*What this task involves:* All records are to be restated exactly, each line as it reads.

** Opening Data for this task block **

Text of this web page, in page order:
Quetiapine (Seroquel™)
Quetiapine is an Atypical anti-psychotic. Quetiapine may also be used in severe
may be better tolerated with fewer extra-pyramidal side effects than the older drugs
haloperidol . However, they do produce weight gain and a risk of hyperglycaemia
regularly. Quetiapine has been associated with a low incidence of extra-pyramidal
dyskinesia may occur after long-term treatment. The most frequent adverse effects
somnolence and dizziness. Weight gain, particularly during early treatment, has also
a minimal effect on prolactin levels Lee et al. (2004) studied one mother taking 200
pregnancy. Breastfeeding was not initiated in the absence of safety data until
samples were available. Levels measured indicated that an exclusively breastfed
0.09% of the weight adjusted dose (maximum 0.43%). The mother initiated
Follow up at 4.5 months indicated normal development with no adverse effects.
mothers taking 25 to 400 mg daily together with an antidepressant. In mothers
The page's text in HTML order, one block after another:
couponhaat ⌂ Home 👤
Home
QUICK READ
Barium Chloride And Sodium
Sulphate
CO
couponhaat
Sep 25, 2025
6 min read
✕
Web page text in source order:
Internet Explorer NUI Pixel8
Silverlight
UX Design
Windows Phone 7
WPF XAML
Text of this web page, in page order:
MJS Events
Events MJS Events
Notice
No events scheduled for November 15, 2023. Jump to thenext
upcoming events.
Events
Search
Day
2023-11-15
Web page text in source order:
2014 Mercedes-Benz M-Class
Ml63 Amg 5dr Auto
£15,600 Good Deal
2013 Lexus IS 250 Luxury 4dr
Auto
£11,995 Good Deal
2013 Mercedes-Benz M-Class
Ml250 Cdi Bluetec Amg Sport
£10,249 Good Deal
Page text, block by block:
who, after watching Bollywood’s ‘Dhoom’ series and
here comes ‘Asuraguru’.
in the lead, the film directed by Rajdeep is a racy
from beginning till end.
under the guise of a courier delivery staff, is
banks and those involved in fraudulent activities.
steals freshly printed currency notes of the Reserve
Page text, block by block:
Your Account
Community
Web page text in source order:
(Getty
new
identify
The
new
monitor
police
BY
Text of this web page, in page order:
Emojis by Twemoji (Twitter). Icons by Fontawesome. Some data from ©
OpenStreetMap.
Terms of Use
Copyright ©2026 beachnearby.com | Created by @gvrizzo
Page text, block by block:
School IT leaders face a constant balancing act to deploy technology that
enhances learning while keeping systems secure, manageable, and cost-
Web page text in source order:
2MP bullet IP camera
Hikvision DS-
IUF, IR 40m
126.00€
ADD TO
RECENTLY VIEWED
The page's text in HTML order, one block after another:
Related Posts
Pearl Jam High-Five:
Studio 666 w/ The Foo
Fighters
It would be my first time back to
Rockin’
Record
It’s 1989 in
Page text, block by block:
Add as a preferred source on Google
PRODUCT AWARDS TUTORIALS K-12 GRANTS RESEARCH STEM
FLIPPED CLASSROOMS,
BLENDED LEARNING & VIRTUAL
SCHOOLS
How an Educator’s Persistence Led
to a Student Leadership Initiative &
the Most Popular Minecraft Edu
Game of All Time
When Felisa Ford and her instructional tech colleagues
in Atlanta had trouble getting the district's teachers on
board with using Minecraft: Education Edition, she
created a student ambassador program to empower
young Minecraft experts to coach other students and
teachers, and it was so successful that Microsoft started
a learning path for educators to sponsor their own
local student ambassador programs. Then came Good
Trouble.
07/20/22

** Closing Data for this task block **

*Exercise response:*
Text of this web page, in page order:
Quetiapine (Seroquel™)
Quetiapine is an Atypical anti-psychotic. Quetiapine may also be used in severe
may be better tolerated with fewer extra-pyramidal side effects than the older drugs
haloperidol . However, they do produce weight gain and a risk of hyperglycaemia
regularly. Quetiapine has been associated with a low incidence of extra-pyramidal
dyskinesia may occur after long-term treatment. The most frequent adverse effects
somnolence and dizziness. Weight gain, particularly during early treatment, has also
a minimal effect on prolactin levels Lee et al. (2004) studied one mother taking 200
pregnancy. Breastfeeding was not initiated in the absence of safety data until
samples were available. Levels measured indicated that an exclusively breastfed
0.09% of the weight adjusted dose (maximum 0.43%). The mother initiated
Follow up at 4.5 months indicated normal development with no adverse effects.
mothers taking 25 to 400 mg daily together with an antidepressant. In mothers
The page's text in HTML order, one block after another:
couponhaat ⌂ Home 👤
Home
QUICK READ
Barium Chloride And Sodium
Sulphate
CO
couponhaat
Sep 25, 2025
6 min read
✕
Web page text in source order:
Internet Explorer NUI Pixel8
Silverlight
UX Design
Windows Phone 7
WPF XAML
Text of this web page, in page order:
MJS Events
Events MJS Events
Notice
No events scheduled for November 15, 2023. Jump to thenext
upcoming events.
Events
Search
Day
2023-11-15
Web page text in source order:
2014 Mercedes-Benz M-Class
Ml63 Amg 5dr Auto
£15,600 Good Deal
2013 Lexus IS 250 Luxury 4dr
Auto
£11,995 Good Deal
2013 Mercedes-Benz M-Class
Ml250 Cdi Bluetec Amg Sport
£10,249 Good Deal
Page text, block by block:
who, after watching Bollywood’s ‘Dhoom’ series and
here comes ‘Asuraguru’.
in the lead, the film directed by Rajdeep is a racy
from beginning till end.
under the guise of a courier delivery staff, is
banks and those involved in fraudulent activities.
steals freshly printed currency notes of the Reserve
Page text, block by block:
Your Account
Community
Web page text in source order:
(Getty
new
identify
The
new
monitor
police
BY
Text of this web page, in page order:
Emojis by Twemoji (Twitter). Icons by Fontawesome. Some data from ©
OpenStreetMap.
Terms of Use
Copyright ©2026 beachnearby.com | Created by @gvrizzo
Page text, block by block:
School IT leaders face a constant balancing act to deploy technology that
enhances learning while keeping systems secure, manageable, and cost-
Web page text in source order:
2MP bullet IP camera
Hikvision DS-
IUF, IR 40m
126.00€
ADD TO
RECENTLY VIEWED
The page's text in HTML order, one block after another:
Related Posts
Pearl Jam High-Five:
Studio 666 w/ The Foo
Fighters
It would be my first time back to
Rockin’
Record
It’s 1989 in
Page text, block by block:
Add as a preferred source on Google
PRODUCT AWARDS TUTORIALS K-12 GRANTS RESEARCH STEM
FLIPPED CLASSROOMS,
BLENDED LEARNING & VIRTUAL
SCHOOLS
How an Educator’s Persistence Led
to a Student Leadership Initiative &
the Most Popular Minecraft Edu
Game of All Time
When Felisa Ford and her instructional tech colleagues
in Atlanta had trouble getting the district's teachers on
board with using Minecraft: Education Edition, she
created a student ambassador program to empower
young Minecraft experts to coach other students and
teachers, and it was so successful that Microsoft started
a learning path for educators to sponsor their own
local student ambassador programs. Then came Good
Trouble.
07/20/22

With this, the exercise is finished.